Shareholders’ agreement

In my view it is best practice to have a shareholders’ agreement, much like you would have a partnership deed to cover the various transactions the company will be carrying out. For example, circumstances on ceasing to be a shareholder would be associated with directorship and employment and this avoids a difficult situation where you may have share ownership by an individual who is no longer associated with the company.

As with partnership deeds, it is important that these rules are laid out early on because if they are not, the consequences could be a dispute. This is obviously very disruptive and as always it is best to agree everything while the atmosphere is harmonious!

One of the questions people often ask is, “What should go into the company and what shouldn’t?” At one time it was popular to leave properties outside limited companies so the previous partners would pick up the capital gain. However, there are some recent tax changes, which I will go into later, that mean this is no longer automatically the route to follow, as in certain circumstances some valuable capital gains tax exemptions can be lost.

One thing that will be transferred into a limited company on incorporation is the goodwill of the practice. This goodwill can be valued as it actually changes hands from the partners into the corporate structure of the company.

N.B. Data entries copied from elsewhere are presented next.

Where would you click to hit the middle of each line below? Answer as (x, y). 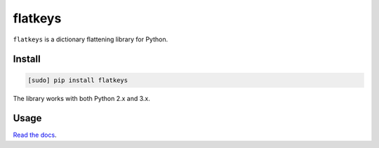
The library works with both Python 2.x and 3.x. (82, 98)
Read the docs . (35, 135)
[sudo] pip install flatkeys (78, 80)
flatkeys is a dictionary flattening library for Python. (91, 39)
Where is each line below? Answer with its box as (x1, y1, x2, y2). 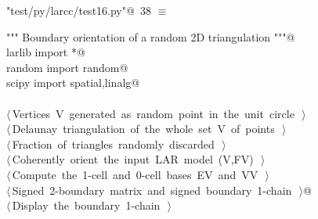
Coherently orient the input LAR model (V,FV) (12, 151, 254, 167)
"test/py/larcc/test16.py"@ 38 (6, 2, 151, 18)
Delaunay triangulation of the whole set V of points (12, 120, 275, 137)
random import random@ (6, 59, 128, 75)
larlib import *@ (6, 44, 85, 60)
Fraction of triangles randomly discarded (12, 135, 215, 152)
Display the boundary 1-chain (12, 197, 161, 214)
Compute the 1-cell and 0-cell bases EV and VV (12, 166, 258, 182)
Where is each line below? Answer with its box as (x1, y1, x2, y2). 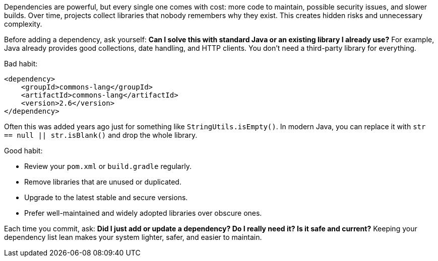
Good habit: (4, 146, 43, 155)
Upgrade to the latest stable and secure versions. (24, 193, 188, 202)
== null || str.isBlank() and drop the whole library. (4, 131, 198, 139)
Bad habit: (4, 59, 38, 68)
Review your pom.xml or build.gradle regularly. (24, 162, 192, 170)
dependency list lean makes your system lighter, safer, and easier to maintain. (4, 233, 262, 241)
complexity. (4, 20, 42, 28)
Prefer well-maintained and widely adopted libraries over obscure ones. (24, 209, 262, 217)
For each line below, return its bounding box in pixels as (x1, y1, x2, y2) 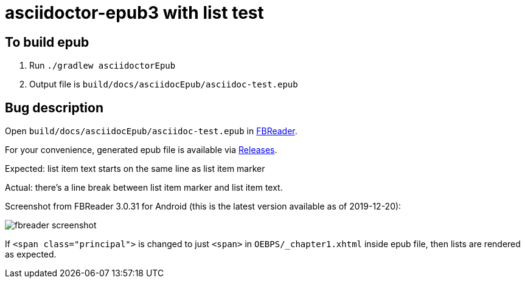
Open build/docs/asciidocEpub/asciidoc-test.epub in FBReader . (5, 126, 297, 137)
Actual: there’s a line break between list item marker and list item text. (5, 182, 283, 193)
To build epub (5, 34, 89, 50)
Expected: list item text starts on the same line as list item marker (5, 163, 265, 174)
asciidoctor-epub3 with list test (5, 2, 264, 23)
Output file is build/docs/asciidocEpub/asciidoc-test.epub (29, 79, 298, 90)
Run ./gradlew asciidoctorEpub (29, 60, 176, 71)
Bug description (5, 100, 103, 115)

In the majority of circumstances, the capital gains tax liability would be covered by entrepreneurs’ relief and as a consequence the effective rate of tax could be as low as 10%. Although this creates a tax liability where effectively there is no income to meet it, the goodwill will be loaned by the individual to the limited company and cash generated in the form of profit can be paid out to repay the loan. In some circumstances this can be an effective “tax holiday”, although obviously due consideration has to be given to items like pension commitments, etc.

On the subject of pensions a limited company can pay pension contributions. HMRC will allow deductions for a package of remuneration which may be made up of part salary and part pension payments. Provided the combination of these doesn’t equal a sum which is clearly in excess of market rate for the position, this is allowable.

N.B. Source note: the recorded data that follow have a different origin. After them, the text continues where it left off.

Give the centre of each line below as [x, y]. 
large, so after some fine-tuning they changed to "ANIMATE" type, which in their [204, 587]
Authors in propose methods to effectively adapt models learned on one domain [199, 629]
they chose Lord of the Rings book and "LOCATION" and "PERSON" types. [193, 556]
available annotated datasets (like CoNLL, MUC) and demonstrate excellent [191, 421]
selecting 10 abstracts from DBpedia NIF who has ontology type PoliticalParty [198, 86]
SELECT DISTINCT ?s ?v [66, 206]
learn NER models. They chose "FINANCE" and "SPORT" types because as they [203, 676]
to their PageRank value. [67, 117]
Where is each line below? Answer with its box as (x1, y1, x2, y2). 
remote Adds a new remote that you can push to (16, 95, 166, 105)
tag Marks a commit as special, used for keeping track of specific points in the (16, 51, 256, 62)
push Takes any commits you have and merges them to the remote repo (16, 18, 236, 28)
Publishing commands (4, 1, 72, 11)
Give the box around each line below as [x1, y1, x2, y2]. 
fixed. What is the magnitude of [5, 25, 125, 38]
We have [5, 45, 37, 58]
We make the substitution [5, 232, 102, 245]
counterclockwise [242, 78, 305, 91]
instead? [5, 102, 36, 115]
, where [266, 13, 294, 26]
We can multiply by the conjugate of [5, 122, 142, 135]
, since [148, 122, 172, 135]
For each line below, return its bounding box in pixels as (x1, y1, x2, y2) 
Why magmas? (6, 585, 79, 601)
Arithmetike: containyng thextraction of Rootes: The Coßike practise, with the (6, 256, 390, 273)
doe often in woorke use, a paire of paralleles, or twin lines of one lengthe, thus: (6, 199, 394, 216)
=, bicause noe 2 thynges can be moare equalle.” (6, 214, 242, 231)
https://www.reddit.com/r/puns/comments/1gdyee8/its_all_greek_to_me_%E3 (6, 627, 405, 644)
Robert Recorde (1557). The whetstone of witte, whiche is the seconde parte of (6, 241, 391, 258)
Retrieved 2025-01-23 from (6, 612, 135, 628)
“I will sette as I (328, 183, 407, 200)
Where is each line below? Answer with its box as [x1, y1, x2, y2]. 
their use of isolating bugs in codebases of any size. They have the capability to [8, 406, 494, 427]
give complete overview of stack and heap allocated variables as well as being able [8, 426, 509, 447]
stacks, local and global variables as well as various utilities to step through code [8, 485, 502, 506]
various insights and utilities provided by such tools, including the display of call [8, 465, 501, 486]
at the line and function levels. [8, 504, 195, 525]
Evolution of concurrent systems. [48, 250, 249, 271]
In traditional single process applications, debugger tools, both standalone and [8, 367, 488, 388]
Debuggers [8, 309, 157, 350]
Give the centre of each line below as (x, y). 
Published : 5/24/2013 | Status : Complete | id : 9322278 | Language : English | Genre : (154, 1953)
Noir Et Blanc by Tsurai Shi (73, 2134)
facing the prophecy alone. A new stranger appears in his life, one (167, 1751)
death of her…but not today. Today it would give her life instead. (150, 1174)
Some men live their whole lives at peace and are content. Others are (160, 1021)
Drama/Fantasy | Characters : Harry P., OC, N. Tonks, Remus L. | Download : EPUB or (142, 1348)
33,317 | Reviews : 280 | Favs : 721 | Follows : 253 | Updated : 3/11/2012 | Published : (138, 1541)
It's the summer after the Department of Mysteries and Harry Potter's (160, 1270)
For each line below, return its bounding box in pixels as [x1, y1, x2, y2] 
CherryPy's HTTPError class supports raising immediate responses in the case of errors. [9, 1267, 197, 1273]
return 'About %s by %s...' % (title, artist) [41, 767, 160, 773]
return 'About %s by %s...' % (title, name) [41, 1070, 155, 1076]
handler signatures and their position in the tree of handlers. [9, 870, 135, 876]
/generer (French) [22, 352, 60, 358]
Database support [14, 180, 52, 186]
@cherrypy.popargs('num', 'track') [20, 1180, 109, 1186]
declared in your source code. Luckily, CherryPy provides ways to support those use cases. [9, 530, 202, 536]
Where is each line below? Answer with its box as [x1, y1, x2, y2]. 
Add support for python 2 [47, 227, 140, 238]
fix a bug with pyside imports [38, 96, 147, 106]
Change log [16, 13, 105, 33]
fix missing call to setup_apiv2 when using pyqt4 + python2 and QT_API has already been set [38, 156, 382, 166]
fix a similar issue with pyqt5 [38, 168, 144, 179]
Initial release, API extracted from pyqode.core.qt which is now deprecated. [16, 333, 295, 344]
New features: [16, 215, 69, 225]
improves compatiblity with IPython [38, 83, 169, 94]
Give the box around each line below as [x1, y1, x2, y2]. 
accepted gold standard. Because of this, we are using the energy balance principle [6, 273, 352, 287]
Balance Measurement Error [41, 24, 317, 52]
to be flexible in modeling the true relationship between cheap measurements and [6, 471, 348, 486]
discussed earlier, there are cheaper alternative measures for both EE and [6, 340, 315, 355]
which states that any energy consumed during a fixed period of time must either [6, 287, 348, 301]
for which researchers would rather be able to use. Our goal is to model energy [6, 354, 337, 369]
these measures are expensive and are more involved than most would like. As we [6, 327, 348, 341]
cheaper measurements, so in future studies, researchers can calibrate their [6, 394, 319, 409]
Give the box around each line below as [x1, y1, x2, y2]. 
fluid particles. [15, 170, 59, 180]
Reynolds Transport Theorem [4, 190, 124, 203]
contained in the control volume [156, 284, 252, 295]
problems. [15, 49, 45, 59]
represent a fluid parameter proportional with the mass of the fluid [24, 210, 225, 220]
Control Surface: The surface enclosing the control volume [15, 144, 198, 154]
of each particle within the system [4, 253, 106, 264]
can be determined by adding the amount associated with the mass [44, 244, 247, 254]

Obviously not all individuals will want to take their income by way of salary as there are certain advantages in using dividends, in connection with national insurance, which I will pick up on in my next article.

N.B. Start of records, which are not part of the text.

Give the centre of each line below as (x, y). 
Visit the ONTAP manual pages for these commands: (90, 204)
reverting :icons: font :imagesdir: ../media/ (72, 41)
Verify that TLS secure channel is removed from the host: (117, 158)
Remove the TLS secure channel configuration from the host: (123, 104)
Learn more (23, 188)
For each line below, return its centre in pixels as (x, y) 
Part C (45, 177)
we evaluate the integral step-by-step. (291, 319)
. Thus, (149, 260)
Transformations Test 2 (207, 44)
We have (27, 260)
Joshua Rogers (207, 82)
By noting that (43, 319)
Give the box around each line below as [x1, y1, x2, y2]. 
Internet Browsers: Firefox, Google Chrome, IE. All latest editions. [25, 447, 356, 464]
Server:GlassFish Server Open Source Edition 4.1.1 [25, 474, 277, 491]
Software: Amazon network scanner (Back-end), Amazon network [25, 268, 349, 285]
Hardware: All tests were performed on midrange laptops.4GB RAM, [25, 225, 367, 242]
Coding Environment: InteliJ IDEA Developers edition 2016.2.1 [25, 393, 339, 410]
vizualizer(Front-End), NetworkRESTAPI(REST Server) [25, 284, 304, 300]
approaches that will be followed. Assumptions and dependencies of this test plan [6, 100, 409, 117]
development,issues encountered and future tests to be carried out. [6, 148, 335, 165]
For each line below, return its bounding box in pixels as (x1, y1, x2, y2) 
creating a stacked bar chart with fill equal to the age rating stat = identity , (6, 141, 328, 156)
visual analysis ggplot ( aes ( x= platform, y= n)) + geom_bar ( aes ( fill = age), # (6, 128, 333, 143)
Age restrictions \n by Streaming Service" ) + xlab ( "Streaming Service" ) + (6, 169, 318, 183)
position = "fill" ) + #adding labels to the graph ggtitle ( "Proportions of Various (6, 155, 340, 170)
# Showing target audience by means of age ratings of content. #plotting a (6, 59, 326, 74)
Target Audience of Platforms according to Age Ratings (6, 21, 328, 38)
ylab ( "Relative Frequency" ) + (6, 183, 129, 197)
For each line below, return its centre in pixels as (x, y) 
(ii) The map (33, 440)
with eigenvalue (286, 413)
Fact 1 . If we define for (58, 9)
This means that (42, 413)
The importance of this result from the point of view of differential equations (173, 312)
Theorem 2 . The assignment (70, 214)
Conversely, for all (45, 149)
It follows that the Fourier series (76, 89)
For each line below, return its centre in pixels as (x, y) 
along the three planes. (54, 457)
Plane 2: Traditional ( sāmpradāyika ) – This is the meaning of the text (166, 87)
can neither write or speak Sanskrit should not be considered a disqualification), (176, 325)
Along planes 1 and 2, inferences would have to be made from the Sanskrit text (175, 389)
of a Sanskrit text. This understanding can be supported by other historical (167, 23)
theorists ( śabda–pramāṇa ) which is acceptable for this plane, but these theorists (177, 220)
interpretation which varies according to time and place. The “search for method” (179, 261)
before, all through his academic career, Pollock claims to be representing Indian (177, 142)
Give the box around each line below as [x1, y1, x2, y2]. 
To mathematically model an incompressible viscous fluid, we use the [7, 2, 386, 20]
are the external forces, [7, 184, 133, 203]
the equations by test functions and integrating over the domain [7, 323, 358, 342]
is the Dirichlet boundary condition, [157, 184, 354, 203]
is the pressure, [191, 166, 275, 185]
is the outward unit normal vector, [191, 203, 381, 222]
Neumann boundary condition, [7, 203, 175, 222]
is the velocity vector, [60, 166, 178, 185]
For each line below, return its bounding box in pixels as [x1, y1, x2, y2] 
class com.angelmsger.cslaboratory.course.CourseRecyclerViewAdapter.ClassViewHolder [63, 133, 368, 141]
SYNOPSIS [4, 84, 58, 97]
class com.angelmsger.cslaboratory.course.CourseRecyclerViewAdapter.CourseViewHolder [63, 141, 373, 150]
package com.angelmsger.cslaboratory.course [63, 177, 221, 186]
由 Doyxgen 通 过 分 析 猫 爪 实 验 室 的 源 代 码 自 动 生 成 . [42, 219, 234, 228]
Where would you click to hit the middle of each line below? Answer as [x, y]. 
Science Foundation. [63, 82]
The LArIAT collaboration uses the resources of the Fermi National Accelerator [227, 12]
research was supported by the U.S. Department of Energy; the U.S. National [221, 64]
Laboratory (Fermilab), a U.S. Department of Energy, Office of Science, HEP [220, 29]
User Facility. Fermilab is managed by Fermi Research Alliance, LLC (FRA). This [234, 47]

When considering what assets to put into the limited company, there are issues such as cars which also need to be thought about. It can sometimes be more expensive to have a car provided by the limited company than to pay for it individually.

Through the limited company there will be taxation and benefits in kind and it is usually worth carrying out an exercise to determine whether the approved mileage allowance payments from HMRC of 40p per mile for the first 12,000 miles and 25p thereafter is more beneficial than actually owning the car in the company.

It depends on the age of the vehicle and a number of other factors, but it shouldn’t automatically be assumed that the individual’s car will transfer into the company, as this is often detrimental.

Employ family members

Much the same as with the partnership, there is the opportunity to employ family members within a limited company, provided they have a defined role. You do need to be mindful of the national minimum wage, and that the duties they are employed to do are actually being carried out by them.

There is also anti-avoidance legislation centred on the sharing of profits in a limited company with a spouse, particularly where the spouse has no active role in the company. The implementation of some of this legislation is being deferred at present.

I hope this has given some insight into the workings of a limited company, and I will cover the more crucial aspects of tax next time, having set the scene.

  • Please note that individuals should take their own professional advice before making any decisions.